In the listing below, locate the line that contains "egli si occupa di: (5, 434, 76, 448)" and the line that contains "for general bed". Restate word for word those two lines and every line between them, and nothing else.

═══

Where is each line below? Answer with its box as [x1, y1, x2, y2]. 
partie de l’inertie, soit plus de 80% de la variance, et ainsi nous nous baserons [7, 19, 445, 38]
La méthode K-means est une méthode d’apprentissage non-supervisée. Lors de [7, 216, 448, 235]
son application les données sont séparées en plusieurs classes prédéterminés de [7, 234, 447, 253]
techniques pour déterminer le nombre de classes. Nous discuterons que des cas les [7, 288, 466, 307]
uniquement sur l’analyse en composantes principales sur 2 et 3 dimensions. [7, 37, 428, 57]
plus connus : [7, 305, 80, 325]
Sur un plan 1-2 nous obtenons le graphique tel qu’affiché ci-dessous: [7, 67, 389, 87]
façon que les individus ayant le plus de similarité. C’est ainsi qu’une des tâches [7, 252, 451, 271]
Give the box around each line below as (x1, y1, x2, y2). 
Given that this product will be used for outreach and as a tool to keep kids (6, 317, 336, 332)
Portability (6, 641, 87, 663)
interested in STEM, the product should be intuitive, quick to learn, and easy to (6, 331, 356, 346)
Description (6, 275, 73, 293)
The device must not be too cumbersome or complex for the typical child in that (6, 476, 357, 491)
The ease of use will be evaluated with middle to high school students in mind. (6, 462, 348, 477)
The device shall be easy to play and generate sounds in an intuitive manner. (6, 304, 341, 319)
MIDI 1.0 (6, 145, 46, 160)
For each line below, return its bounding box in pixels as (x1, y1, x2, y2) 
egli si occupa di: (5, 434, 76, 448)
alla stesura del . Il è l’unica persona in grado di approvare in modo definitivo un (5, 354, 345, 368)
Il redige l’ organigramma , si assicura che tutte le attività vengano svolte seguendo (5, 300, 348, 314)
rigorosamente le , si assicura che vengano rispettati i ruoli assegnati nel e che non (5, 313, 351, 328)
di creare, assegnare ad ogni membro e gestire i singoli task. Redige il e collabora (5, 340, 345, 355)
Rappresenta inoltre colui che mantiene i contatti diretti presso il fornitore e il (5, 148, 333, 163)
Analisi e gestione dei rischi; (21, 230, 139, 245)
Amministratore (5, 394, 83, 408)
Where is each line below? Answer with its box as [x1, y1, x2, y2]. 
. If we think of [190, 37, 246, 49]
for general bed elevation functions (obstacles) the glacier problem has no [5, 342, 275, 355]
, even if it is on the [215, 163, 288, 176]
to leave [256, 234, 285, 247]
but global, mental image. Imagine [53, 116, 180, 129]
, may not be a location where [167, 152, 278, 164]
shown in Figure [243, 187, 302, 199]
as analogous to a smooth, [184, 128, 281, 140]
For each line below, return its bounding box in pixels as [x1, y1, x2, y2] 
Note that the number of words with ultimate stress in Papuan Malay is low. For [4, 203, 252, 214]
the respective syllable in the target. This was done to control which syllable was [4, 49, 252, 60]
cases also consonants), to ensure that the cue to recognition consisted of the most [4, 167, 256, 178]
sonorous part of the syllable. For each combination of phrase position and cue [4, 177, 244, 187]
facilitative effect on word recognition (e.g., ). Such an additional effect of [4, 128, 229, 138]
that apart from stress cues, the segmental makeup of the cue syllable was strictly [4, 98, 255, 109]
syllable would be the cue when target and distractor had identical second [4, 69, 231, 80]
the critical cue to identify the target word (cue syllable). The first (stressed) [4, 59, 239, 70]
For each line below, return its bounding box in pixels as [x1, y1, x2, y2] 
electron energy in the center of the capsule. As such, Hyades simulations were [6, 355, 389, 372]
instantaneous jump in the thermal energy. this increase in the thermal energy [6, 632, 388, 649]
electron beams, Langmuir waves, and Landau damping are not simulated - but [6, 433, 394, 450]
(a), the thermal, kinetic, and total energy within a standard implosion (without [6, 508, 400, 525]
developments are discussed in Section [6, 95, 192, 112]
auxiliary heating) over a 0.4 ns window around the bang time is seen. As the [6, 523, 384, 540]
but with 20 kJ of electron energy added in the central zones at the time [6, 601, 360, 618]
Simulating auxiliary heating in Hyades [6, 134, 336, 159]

═══

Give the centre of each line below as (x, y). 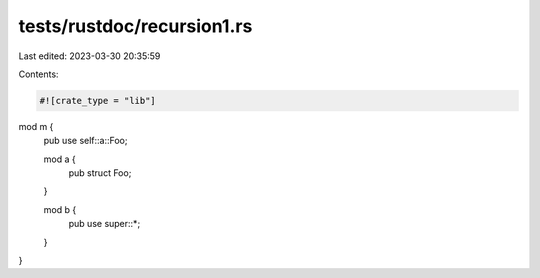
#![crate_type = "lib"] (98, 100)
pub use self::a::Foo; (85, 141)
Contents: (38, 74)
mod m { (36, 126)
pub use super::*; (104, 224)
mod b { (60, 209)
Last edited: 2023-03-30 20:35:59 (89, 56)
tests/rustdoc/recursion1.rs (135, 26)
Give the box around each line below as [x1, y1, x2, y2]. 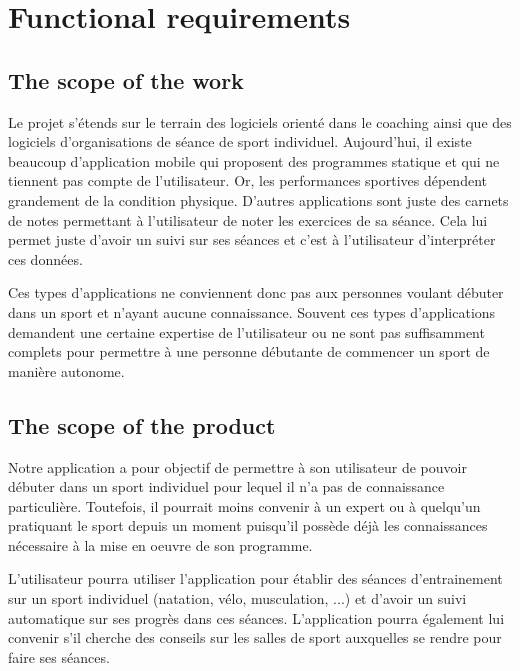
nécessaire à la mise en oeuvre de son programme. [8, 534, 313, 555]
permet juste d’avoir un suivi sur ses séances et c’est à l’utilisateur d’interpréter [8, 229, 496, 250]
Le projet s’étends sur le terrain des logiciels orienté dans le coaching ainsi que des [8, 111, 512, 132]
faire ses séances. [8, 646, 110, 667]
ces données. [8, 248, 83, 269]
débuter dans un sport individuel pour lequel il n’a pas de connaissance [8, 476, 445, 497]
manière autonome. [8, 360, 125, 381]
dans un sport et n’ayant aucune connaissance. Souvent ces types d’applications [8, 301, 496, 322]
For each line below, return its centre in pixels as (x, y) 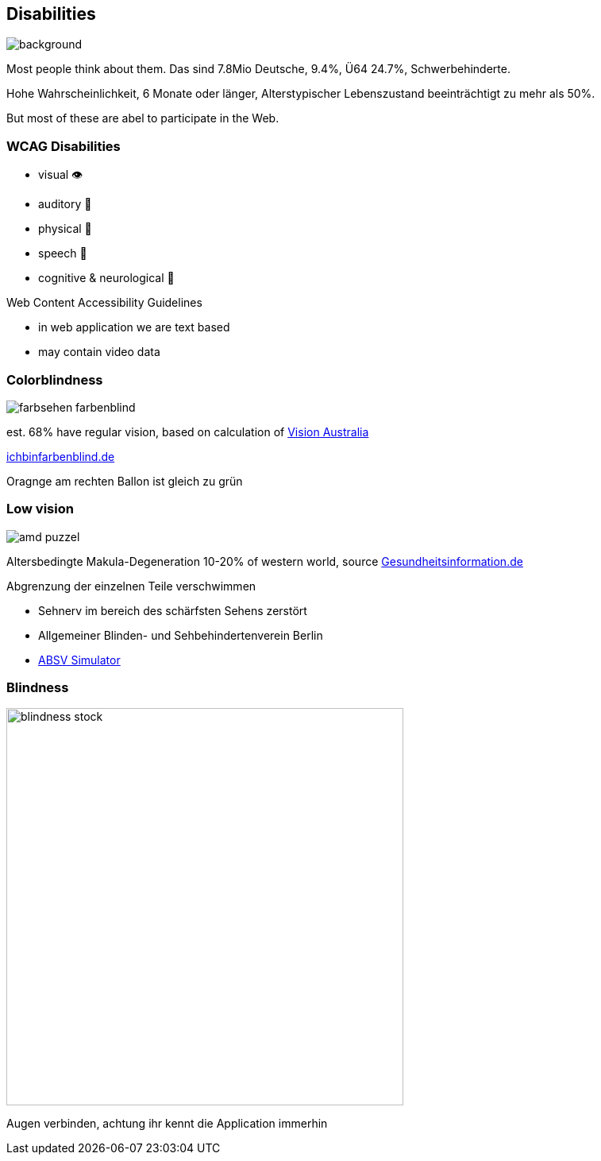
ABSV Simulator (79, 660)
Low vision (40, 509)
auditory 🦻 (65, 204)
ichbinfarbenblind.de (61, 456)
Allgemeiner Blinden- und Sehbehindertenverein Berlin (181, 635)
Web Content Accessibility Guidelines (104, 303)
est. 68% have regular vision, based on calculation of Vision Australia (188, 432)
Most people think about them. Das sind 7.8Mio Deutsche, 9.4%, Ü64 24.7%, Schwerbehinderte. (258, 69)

═══

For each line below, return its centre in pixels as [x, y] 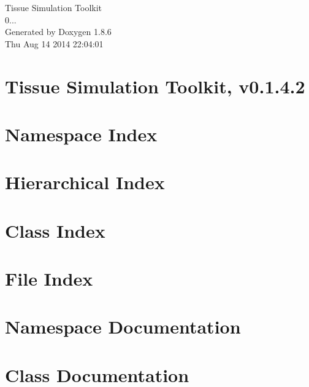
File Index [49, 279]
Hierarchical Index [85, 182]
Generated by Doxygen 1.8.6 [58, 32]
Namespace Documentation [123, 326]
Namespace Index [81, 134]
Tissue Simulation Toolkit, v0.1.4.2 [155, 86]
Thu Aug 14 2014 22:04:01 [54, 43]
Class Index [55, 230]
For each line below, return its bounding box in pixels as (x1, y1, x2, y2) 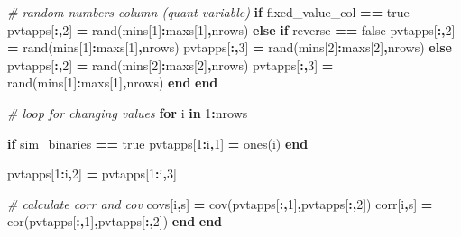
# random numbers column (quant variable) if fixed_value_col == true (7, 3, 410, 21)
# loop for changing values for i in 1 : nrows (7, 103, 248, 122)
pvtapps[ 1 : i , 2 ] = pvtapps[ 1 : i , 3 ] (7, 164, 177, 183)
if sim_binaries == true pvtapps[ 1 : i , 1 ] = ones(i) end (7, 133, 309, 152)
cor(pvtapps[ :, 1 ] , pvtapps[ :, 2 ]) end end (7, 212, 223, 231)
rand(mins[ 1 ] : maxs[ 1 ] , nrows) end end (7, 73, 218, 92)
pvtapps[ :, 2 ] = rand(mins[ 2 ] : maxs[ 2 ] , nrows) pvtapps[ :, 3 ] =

═══

• TASK SOLUTION:
egli si occupa di: (5, 434, 76, 448)
alla stesura del . Il è l’unica persona in grado di approvare in modo definitivo un (5, 354, 345, 368)
Il redige l’ organigramma , si assicura che tutte le attività vengano svolte seguendo (5, 300, 348, 314)
rigorosamente le , si assicura che vengano rispettati i ruoli assegnati nel e che non (5, 313, 351, 328)
di creare, assegnare ad ogni membro e gestire i singoli task. Redige il e collabora (5, 340, 345, 355)
Rappresenta inoltre colui che mantiene i contatti diretti presso il fornitore e il (5, 148, 333, 163)
Analisi e gestione dei rischi; (21, 230, 139, 245)
Amministratore (5, 394, 83, 408)
Where is each line below? Answer with its box as [x1, y1, x2, y2]. 
. If we think of [190, 37, 246, 49]
for general bed elevation functions (obstacles) the glacier problem has no [5, 342, 275, 355]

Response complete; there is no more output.